▸ Work instruction
Working from the entries below, tally each line that holds "commit". Give the tally and nothing else.

▸ Recorded data
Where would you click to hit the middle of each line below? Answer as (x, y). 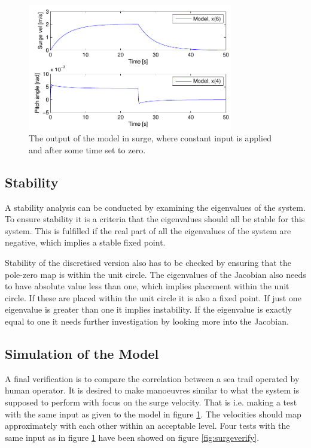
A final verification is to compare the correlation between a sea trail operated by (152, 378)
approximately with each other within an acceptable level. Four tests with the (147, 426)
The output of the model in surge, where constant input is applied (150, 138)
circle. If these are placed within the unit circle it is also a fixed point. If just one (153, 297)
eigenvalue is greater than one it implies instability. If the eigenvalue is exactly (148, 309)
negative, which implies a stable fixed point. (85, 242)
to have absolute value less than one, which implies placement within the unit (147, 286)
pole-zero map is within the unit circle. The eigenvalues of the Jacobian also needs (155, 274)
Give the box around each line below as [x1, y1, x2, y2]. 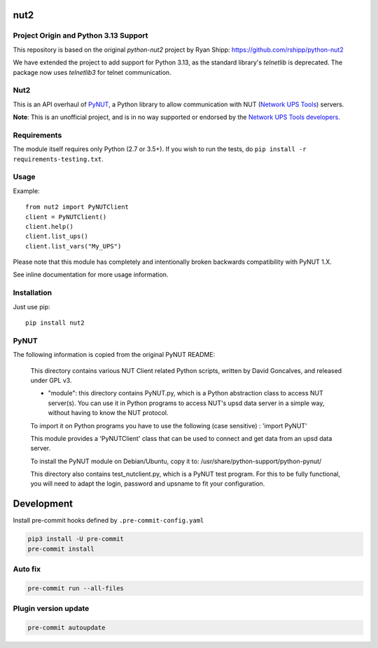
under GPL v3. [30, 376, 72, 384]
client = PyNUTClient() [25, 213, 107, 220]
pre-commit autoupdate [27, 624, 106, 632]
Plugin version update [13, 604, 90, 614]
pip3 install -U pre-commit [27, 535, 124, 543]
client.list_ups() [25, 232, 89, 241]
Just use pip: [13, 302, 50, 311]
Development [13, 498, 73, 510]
* * *
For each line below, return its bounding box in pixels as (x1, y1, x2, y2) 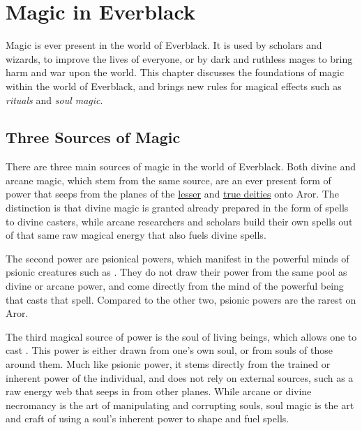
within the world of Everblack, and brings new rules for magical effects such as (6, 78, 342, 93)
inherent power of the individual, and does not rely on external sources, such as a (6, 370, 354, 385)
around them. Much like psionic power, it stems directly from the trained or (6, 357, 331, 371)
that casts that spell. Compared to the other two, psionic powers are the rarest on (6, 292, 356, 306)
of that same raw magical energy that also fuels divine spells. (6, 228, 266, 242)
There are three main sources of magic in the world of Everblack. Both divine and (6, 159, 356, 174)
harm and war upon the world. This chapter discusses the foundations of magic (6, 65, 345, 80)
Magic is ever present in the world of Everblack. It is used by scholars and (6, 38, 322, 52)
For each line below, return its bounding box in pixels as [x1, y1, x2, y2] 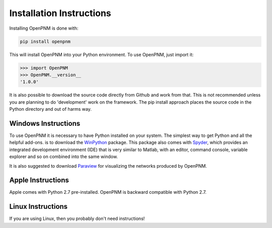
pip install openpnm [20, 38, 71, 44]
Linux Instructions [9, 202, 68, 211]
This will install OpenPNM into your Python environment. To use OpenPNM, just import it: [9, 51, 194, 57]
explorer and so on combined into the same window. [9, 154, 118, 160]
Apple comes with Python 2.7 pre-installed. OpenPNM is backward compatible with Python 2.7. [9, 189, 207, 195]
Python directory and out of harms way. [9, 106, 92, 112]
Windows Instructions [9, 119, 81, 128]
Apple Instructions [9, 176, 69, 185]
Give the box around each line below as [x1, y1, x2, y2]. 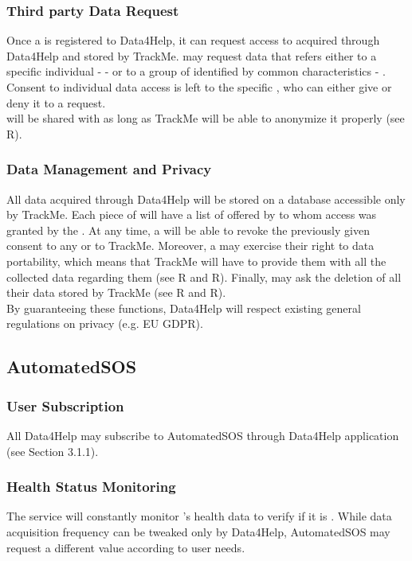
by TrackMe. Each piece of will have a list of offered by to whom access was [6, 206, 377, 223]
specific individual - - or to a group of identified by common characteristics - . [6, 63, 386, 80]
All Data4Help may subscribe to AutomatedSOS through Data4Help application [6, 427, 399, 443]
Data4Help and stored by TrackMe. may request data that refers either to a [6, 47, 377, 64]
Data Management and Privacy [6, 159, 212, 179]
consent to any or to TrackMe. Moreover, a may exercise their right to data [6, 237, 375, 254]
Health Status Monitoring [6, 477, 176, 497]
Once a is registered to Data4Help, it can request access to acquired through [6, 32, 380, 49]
--
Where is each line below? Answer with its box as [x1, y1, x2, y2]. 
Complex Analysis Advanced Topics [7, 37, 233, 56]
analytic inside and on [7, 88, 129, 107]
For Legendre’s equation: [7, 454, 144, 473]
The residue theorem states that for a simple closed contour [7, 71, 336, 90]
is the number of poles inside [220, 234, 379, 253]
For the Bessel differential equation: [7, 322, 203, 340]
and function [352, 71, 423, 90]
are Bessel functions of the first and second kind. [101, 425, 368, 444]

▸ Exercise result
2